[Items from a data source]
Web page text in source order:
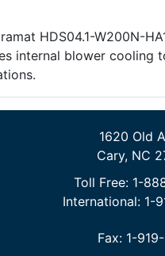
HDS04.1-W200N-
internal blower
1620 Old
Cary, NC
Toll Free: 1-
International: 1-
Fax: 1-
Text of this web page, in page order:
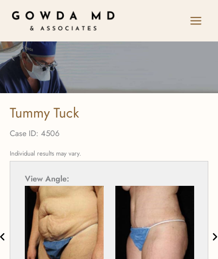
Tummy Tuck
Case ID: 4506
Individual results may vary.
View Angle:
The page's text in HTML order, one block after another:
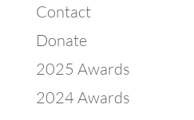
Contact
Donate
2025 Awards
2024 Awards
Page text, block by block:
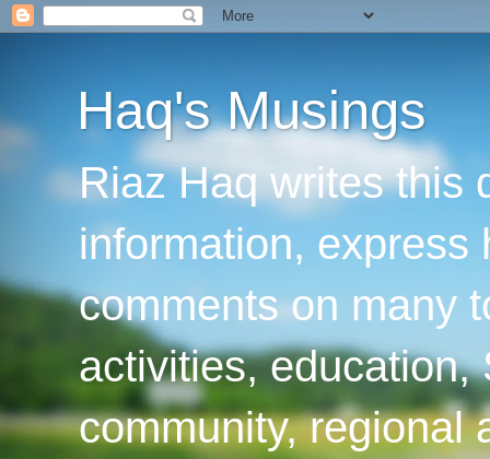
Haq's Musings
Riaz Haq writes this
information, express
comments on many
activities, education,
community, regional
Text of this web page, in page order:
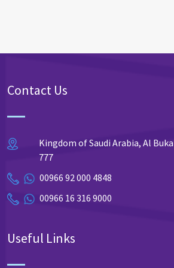
Contact Us
Kingdom of Saudi Arabia, Al
777
00966 92 000 4848
00966 16 316 9000
Useful Links
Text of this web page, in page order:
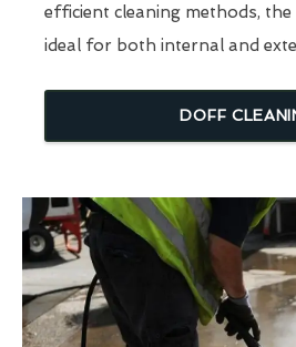
efficient cleaning methods, the
ideal for both internal and
DOFF

The problem.
Reproduce each entry precisely. Leave the pictures out.

Exercise response.
Web page text in source order:
HDS04.1-W200N-
internal blower
1620 Old
Cary, NC
Toll Free: 1-
International: 1-
Fax: 1-
Text of this web page, in page order:
Tummy Tuck
Case ID: 4506
Individual results may vary.
View Angle:
The page's text in HTML order, one block after another:
Contact
Donate
2025 Awards
2024 Awards
Page text, block by block:
Haq's Musings
Riaz Haq writes this
information, express
comments on many
activities, education,
community, regional
Text of this web page, in page order:
Contact Us
Kingdom of Saudi Arabia, Al
777
00966 92 000 4848
00966 16 316 9000
Useful Links
Text of this web page, in page order:
efficient cleaning methods, the
ideal for both internal and
DOFF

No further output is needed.